Когда ехал на
Байкал, познакомился с двумя мужичками.
Один школьный учитель из
Казани, другой армянин из
Петрозаводска.
Школьный учитель ехал на Ольхон в пятый раз - каждый год он приезжает туда с палаткой, живет дикарем, ловит рыбу, медитирует у костра, зарастает окладистой бородой.
Армянин ехал в первый раз. В столице Карелии у него прогорел бизнес. Он удрал от кредиторов, и решил поступить нестандартно - просветлиться на Ольхоне, а там... а там будет видно, что дальше.
Армянин представился, как это нередко водится, русским именем, изменив свое, оставив лишь заглавную букву. Терпеть не могу!
Дано человеку имя - ну и представься им.
Был у меня один знакомый, ГБ-шник в летах, Мансур Салахутдинович. Так сам представлялся Михаилом Сергеевичем.
Есть знакомая Файля Амировна - представляется Фаиной Андреевной. Зачем?!
Кто-то переломится человека его нареченным именем назвать?
Даже не знаю, чего здесь больше - дебилизма или шовинизма, но определенно из этого что-то одно.
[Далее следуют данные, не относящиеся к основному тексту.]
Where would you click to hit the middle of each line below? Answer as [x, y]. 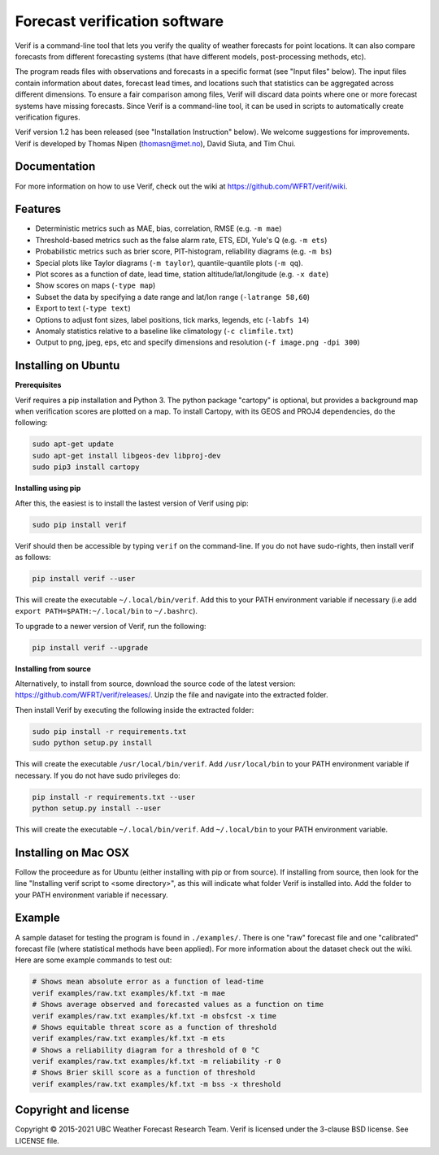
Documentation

Школьный учитель был неплохим, в общем-то, мужичком, но с ярко выраженной учительской профдеформацией - привычкой доносить любую мысль как истину в последней инстанции.
Армянин был скользже, с двойным дном. Но хотя бы проповедовать не принимался.
Армянин попивал водочку и коньяк - за приезд, за отъезд, за просветление.
Учитель гордо блюл здоровье, нравственное и физическое. Трезвость как норма жизни.
Рассказывал что-то про гиперборейцев, про то, как наши предки до ста лет жили, на молоке да каше, ну и прочий
анастасийский бред, в который, как любой экопоселенец, свято сам верил.
Они сошлись, волна и камень, лёд и пламень. Так, как сходятся непохожие люди.
Спорили о чем-то увлеченно.
Точнее - не спорили. Учитель доносил мысль, снисходительно называл армянина Фомой неверующим.
Хотя тот ни разу ему не перечил, только лишь кивал, приговаривая с акцентом: - "Так, всё так. На молоке и каше, по сто лет жили, так..."
Учитель - голубоглазый, высокий, поджарый. Пышная шевелюра.
Армянин - с вершок, лысый череп. У него была привычка присесть, положив подбородок на руку, и барабанить пальцами по блестящей лысине.
Армянин ходил в церковь. Делал это во многом напоказ.
Учитель всем своим видом показывал, что он великодушно прощает человечеству его маленькие слабости.
Армянин снимал комнатку в бурятском доме, рядом со мной.
Учитель жил в палатке, но приходил к нему в гости.
- "К природе, Аркадий, к природе быть ближе надо!" - все убеждал - "успеешь в четырех стенах пожить, эх, Фома неверующий!"
- "Так, всё так!" - кивал армянин - "Природа - мать, ближе к ней надо быть".
После чего выпивал стопочку коньяка.
Учитель пил травяной чай. Глиняную кружку приносил свою - экологически чистая, он говорил.
Однажды армянин, больше предпочитавший слушать, вдруг начал рассказывать какую-то свою историю - о Армении, о своем деде. Вспомнил озеро Севан, глядя на воды Байкала - вдруг в нем впервые промелькнуло что-то настоящее, человеческое. Отрешенные глаза вдруг заблестели карим огнем.
Первый раз рассказывал он - путано как-то, непоследовательно, но с душой.
Учитель слушал молча, потом неодобрительно хмыкнул, допил чай, вскоре собрался и ушел к себе в палатку.
Больше в гости не приходил.
Армянин все так же попивал коньячок. Я слышал, как он иногда вздыхает и цокает языком в соседней комнате.
Иногда гремела фляжка.
Учитель с армянином еще много раз пересекались - ну, Хужир - центр притяжения, тем более жили мы у самой Шаманки, место ходовое. Природа природой, но консервы в сельпо никто не отменял.
Вежливо здоровались. Но учитель уже не проповедовал. Словно обиделся на что-то. Но вновь великодушно простил людям их маленькие слабости.
Армянин шел в одну сторону холма, учитель в другую. Я смотрел им вслед.
- "Так и не познакомились" - подумал.